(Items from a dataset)
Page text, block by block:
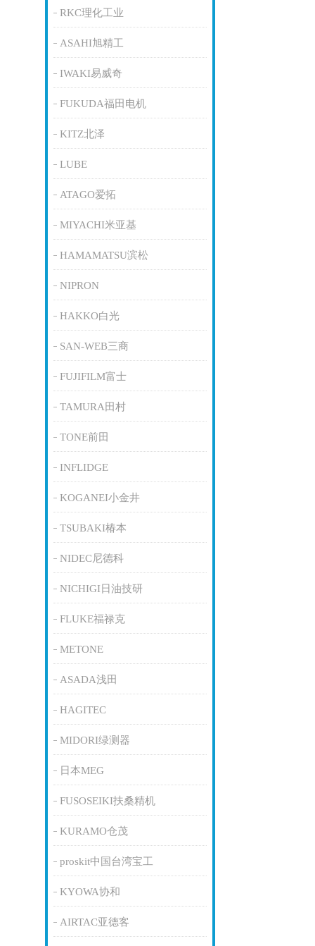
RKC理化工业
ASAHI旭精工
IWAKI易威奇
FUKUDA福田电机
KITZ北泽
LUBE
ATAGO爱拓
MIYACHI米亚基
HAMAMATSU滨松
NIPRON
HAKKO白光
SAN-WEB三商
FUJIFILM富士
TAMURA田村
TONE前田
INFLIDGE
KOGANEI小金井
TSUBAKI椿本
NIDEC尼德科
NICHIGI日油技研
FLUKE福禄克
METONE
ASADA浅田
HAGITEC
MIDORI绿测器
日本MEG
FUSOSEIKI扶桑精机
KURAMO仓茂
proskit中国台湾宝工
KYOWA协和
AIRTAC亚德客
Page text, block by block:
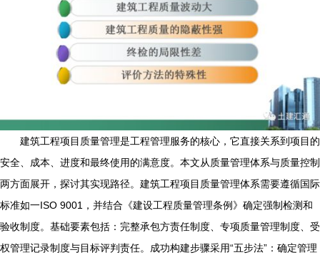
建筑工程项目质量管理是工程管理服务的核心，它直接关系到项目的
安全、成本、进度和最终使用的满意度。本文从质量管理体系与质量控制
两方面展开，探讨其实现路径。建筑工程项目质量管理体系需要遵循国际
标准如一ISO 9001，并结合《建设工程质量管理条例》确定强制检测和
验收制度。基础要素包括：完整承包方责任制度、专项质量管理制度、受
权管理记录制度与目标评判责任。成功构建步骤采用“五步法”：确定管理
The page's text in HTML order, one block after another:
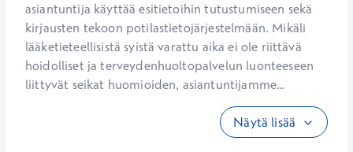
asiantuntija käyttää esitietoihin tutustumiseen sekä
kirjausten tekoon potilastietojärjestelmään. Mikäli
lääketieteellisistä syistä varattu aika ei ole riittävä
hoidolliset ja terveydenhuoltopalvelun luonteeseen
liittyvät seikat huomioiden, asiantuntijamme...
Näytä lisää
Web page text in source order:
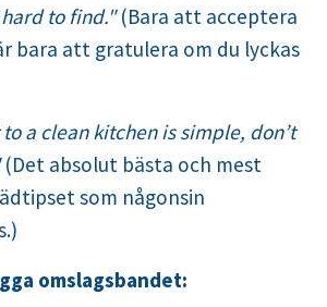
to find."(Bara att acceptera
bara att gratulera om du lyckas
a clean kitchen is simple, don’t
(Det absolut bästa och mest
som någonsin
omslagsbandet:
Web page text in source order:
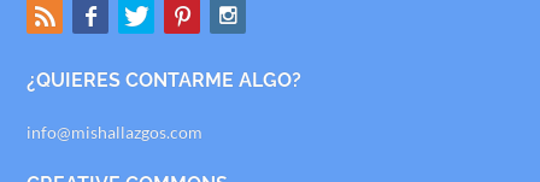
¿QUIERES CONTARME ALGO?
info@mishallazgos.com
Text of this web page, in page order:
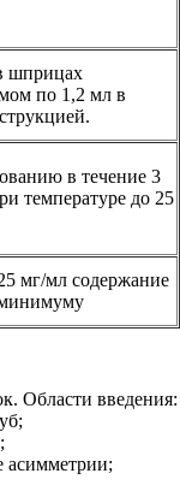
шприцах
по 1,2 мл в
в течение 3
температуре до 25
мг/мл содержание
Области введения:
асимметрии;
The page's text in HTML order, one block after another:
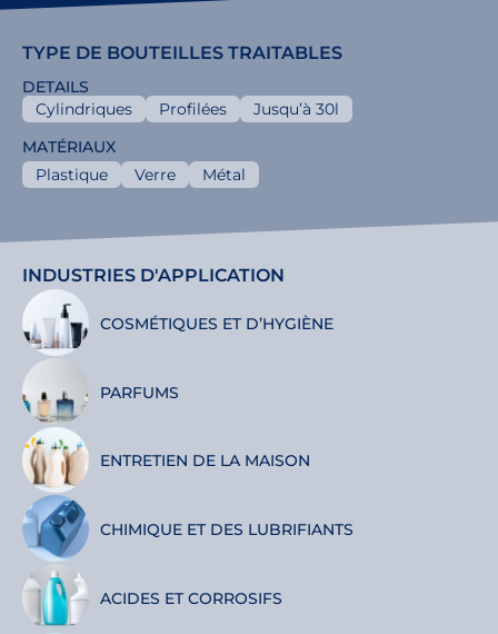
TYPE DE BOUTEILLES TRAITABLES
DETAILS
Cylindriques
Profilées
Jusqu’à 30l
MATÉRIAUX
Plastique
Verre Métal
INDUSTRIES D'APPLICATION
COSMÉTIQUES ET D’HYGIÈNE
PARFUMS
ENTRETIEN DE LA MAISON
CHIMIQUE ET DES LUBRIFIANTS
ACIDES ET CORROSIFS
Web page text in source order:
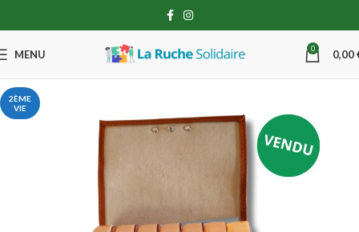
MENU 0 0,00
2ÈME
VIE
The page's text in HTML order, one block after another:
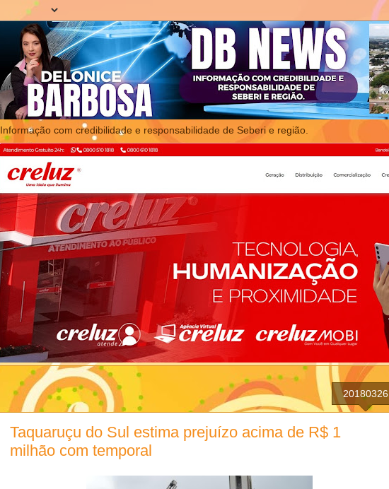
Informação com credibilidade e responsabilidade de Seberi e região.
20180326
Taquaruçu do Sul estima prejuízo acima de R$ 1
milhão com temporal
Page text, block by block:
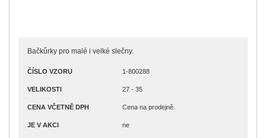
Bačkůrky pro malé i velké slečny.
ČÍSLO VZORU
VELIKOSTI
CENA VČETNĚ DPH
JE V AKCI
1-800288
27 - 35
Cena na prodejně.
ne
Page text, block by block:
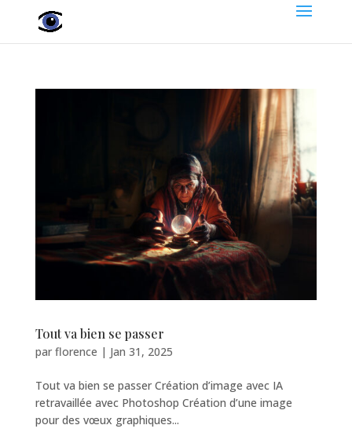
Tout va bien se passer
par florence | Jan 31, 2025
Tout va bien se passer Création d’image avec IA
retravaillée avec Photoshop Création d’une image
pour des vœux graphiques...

DIRECTIONS: Copy the records exactly, leaving out every picture.

RESPONSE BOX:
Page text, block by block:
RKC理化工业
ASAHI旭精工
IWAKI易威奇
FUKUDA福田电机
KITZ北泽
LUBE
ATAGO爱拓
MIYACHI米亚基
HAMAMATSU滨松
NIPRON
HAKKO白光
SAN-WEB三商
FUJIFILM富士
TAMURA田村
TONE前田
INFLIDGE
KOGANEI小金井
TSUBAKI椿本
NIDEC尼德科
NICHIGI日油技研
FLUKE福禄克
METONE
ASADA浅田
HAGITEC
MIDORI绿测器
日本MEG
FUSOSEIKI扶桑精机
KURAMO仓茂
proskit中国台湾宝工
KYOWA协和
AIRTAC亚德客
Page text, block by block:
建筑工程项目质量管理是工程管理服务的核心，它直接关系到项目的
安全、成本、进度和最终使用的满意度。本文从质量管理体系与质量控制
两方面展开，探讨其实现路径。建筑工程项目质量管理体系需要遵循国际
标准如一ISO 9001，并结合《建设工程质量管理条例》确定强制检测和
验收制度。基础要素包括：完整承包方责任制度、专项质量管理制度、受
权管理记录制度与目标评判责任。成功构建步骤采用“五步法”：确定管理
The page's text in HTML order, one block after another:
asiantuntija käyttää esitietoihin tutustumiseen sekä
kirjausten tekoon potilastietojärjestelmään. Mikäli
lääketieteellisistä syistä varattu aika ei ole riittävä
hoidolliset ja terveydenhuoltopalvelun luonteeseen
liittyvät seikat huomioiden, asiantuntijamme...
Näytä lisää
Web page text in source order:
to find."(Bara att acceptera
bara att gratulera om du lyckas
a clean kitchen is simple, don’t
(Det absolut bästa och mest
som någonsin
omslagsbandet:
Web page text in source order:
¿QUIERES CONTARME ALGO?
info@mishallazgos.com
Text of this web page, in page order:
шприцах
по 1,2 мл в
в течение 3
температуре до 25
мг/мл содержание
Области введения:
асимметрии;
The page's text in HTML order, one block after another:
TYPE DE BOUTEILLES TRAITABLES
DETAILS
Cylindriques
Profilées
Jusqu’à 30l
MATÉRIAUX
Plastique
Verre Métal
INDUSTRIES D'APPLICATION
COSMÉTIQUES ET D’HYGIÈNE
PARFUMS
ENTRETIEN DE LA MAISON
CHIMIQUE ET DES LUBRIFIANTS
ACIDES ET CORROSIFS
Web page text in source order:
MENU 0 0,00
2ÈME
VIE
The page's text in HTML order, one block after another:
Informação com credibilidade e responsabilidade de Seberi e região.
20180326
Taquaruçu do Sul estima prejuízo acima de R$ 1
milhão com temporal
Page text, block by block:
Bačkůrky pro malé i velké slečny.
ČÍSLO VZORU
VELIKOSTI
CENA VČETNĚ DPH
JE V AKCI
1-800288
27 - 35
Cena na prodejně.
ne
Page text, block by block:
Tout va bien se passer
par florence | Jan 31, 2025
Tout va bien se passer Création d’image avec IA
retravaillée avec Photoshop Création d’une image
pour des vœux graphiques...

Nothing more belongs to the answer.